WHAT IS EXPECTED
From the first line of the data below through the line holding "flagmanager — save", output each line exactly and leave the pictures out.

SUPPLIED MATERIAL
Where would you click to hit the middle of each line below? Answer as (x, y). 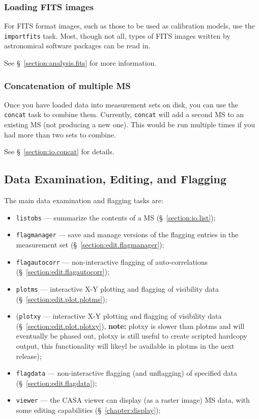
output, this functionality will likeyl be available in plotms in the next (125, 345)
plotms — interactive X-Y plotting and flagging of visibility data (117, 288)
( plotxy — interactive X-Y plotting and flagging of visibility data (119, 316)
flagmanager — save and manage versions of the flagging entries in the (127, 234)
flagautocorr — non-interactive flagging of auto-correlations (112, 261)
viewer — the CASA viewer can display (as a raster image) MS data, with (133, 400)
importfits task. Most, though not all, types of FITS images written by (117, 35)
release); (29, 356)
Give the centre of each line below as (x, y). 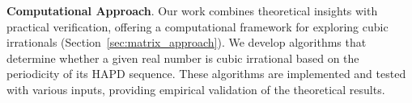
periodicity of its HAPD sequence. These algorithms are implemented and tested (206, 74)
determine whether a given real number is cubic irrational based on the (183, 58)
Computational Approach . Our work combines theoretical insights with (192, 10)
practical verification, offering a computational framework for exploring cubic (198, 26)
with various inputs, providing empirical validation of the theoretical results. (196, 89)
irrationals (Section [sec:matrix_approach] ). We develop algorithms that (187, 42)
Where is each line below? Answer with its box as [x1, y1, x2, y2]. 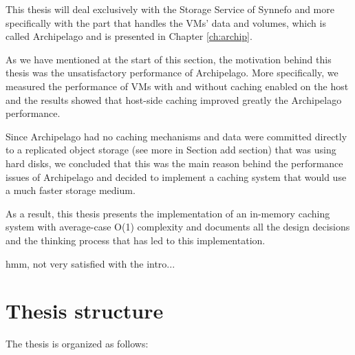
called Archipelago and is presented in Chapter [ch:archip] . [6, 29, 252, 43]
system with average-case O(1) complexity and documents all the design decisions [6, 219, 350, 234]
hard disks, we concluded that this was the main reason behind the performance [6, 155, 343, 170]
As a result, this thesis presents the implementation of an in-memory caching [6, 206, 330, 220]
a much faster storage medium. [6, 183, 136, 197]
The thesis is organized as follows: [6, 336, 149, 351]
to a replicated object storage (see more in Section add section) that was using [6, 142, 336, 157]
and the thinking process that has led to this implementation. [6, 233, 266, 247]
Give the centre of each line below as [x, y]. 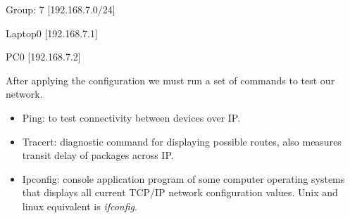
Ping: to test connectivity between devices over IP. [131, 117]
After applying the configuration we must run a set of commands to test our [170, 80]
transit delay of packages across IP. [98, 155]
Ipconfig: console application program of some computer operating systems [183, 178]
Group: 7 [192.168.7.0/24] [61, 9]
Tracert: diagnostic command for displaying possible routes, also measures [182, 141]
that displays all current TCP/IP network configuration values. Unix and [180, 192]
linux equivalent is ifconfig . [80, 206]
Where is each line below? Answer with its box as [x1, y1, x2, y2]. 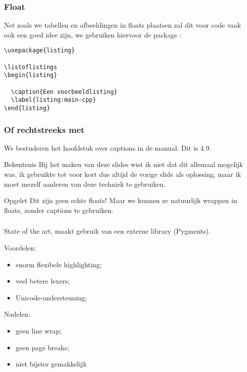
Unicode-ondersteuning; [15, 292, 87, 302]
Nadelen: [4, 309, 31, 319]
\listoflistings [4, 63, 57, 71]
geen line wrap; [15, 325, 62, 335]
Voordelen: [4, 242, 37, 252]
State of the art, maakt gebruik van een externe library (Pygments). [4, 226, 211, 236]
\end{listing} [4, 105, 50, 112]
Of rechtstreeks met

REPLY
Where would you click to hit the middle of each line below? Answer as (x, y). 
output, this functionality will likeyl be available in plotms in the next (125, 345)
plotms — interactive X-Y plotting and flagging of visibility data (117, 288)
( plotxy — interactive X-Y plotting and flagging of visibility data (119, 316)
flagmanager — save and manage versions of the flagging entries in the (127, 234)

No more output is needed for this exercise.